Stored items –
[Start of section]

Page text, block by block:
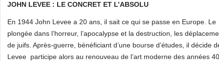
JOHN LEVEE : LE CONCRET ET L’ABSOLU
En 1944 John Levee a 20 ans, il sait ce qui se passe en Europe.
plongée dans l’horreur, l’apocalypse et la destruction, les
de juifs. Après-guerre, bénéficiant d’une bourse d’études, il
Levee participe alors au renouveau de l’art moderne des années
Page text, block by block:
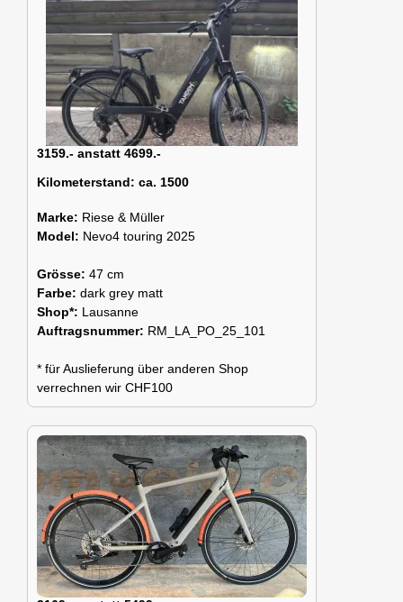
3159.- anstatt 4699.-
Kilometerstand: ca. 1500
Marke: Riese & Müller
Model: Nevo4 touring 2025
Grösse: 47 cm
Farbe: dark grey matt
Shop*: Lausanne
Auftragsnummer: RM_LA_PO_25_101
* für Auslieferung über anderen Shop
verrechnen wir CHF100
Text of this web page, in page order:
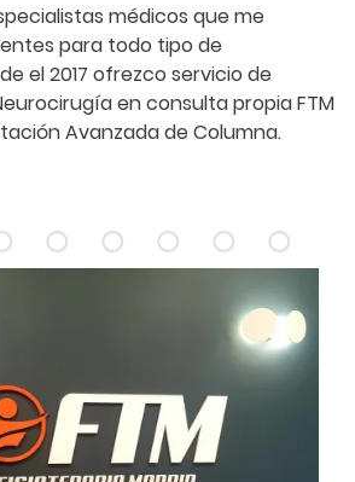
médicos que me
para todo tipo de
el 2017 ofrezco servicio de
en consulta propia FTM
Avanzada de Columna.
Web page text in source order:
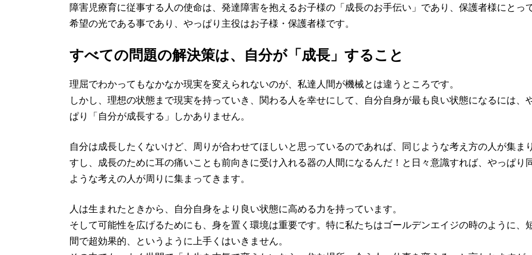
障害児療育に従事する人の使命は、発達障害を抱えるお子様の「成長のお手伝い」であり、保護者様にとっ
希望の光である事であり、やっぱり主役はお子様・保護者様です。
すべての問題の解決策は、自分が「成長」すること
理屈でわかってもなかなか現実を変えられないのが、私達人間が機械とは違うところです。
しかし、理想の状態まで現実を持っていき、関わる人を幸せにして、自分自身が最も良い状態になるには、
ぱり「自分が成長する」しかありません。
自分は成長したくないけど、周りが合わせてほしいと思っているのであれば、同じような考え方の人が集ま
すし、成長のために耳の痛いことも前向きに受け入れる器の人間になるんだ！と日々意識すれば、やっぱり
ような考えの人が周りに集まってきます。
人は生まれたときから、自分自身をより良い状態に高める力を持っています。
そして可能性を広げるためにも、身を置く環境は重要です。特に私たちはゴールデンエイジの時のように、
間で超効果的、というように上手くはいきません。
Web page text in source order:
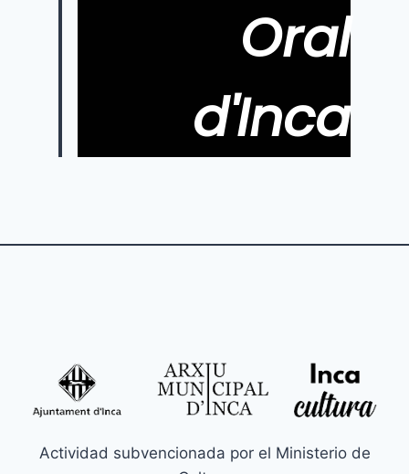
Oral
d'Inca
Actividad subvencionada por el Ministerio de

[End of section]
[Start of section]

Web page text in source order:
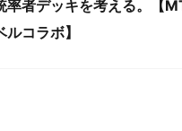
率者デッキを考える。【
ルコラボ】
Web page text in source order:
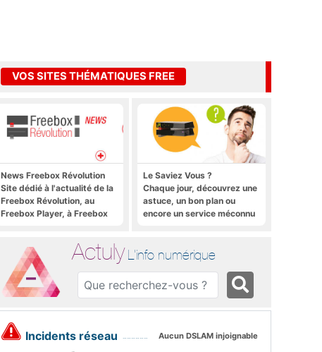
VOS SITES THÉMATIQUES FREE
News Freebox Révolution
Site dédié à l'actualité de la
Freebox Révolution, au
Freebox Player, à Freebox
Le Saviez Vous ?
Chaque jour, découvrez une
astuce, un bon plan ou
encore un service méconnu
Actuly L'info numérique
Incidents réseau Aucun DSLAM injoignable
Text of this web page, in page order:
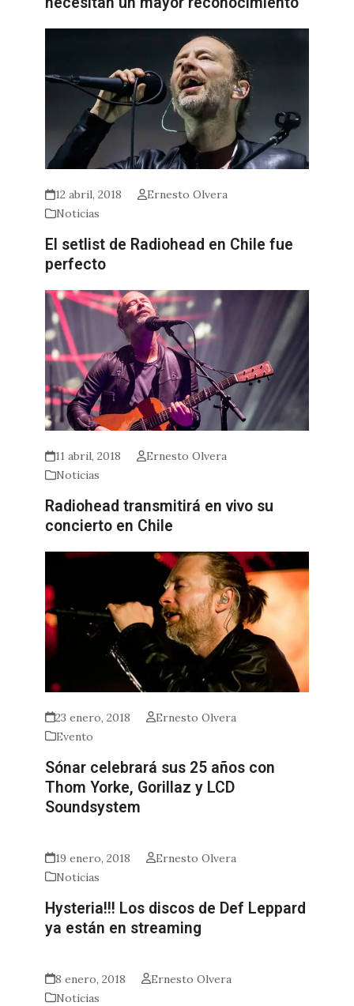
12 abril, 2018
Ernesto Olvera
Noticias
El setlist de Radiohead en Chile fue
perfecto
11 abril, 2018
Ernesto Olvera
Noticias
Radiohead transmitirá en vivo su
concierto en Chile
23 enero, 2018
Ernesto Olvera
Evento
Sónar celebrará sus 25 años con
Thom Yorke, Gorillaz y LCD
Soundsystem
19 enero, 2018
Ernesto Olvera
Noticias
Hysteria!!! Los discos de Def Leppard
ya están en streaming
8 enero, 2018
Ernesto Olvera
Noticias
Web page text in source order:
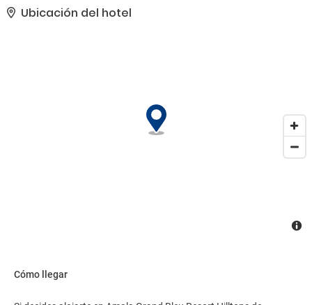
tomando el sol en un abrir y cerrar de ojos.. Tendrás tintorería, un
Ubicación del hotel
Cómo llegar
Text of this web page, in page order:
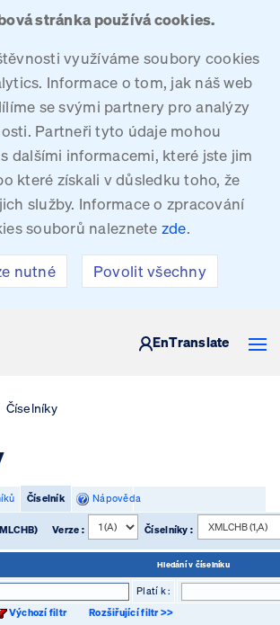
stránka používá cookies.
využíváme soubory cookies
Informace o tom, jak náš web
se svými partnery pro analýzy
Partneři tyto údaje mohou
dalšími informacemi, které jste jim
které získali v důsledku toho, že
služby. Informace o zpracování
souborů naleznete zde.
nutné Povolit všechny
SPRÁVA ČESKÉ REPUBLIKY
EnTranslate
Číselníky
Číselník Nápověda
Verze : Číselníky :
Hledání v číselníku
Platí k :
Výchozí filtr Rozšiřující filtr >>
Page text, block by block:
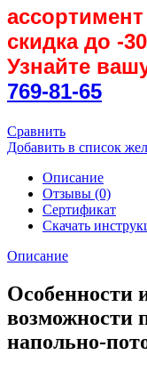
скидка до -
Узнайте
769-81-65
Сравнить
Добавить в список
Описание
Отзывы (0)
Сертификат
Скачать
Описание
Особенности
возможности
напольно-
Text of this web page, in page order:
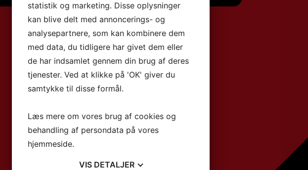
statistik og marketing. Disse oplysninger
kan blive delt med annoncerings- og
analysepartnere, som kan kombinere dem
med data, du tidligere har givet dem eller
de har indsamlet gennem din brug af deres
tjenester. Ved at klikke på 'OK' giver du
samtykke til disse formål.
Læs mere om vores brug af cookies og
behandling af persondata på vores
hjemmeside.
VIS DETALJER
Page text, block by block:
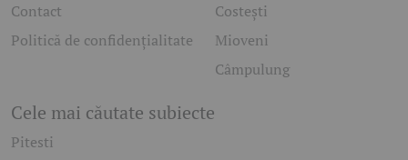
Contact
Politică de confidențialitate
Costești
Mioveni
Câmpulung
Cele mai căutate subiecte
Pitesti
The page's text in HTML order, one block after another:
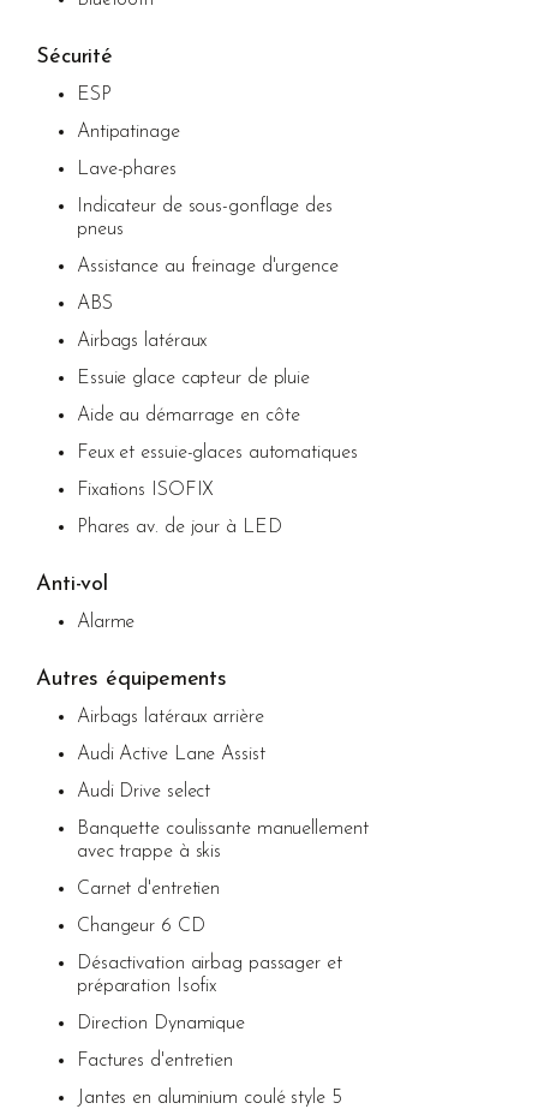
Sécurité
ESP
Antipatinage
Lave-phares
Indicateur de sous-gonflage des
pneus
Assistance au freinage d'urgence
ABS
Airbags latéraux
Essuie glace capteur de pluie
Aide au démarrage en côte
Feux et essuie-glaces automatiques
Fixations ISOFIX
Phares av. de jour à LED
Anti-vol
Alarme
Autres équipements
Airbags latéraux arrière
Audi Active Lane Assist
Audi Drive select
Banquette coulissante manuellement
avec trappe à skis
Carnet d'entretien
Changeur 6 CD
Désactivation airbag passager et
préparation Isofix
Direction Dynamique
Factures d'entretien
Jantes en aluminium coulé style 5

[End of section]

Required action – What is wanted is an exact copy of the lines above from the one containing "médicos que me" through the one containing "Actividad subvencionada por el Ministerio de", with no pictures in it.

Answer –
médicos que me
para todo tipo de
el 2017 ofrezco servicio de
en consulta propia FTM
Avanzada de Columna.
Web page text in source order:
障害児療育に従事する人の使命は、発達障害を抱えるお子様の「成長のお手伝い」であり、保護者様にとっ
希望の光である事であり、やっぱり主役はお子様・保護者様です。
すべての問題の解決策は、自分が「成長」すること
理屈でわかってもなかなか現実を変えられないのが、私達人間が機械とは違うところです。
しかし、理想の状態まで現実を持っていき、関わる人を幸せにして、自分自身が最も良い状態になるには、
ぱり「自分が成長する」しかありません。
自分は成長したくないけど、周りが合わせてほしいと思っているのであれば、同じような考え方の人が集ま
すし、成長のために耳の痛いことも前向きに受け入れる器の人間になるんだ！と日々意識すれば、やっぱり
ような考えの人が周りに集まってきます。
人は生まれたときから、自分自身をより良い状態に高める力を持っています。
そして可能性を広げるためにも、身を置く環境は重要です。特に私たちはゴールデンエイジの時のように、
間で超効果的、というように上手くはいきません。
Web page text in source order:
Oral
d'Inca
Actividad subvencionada por el Ministerio de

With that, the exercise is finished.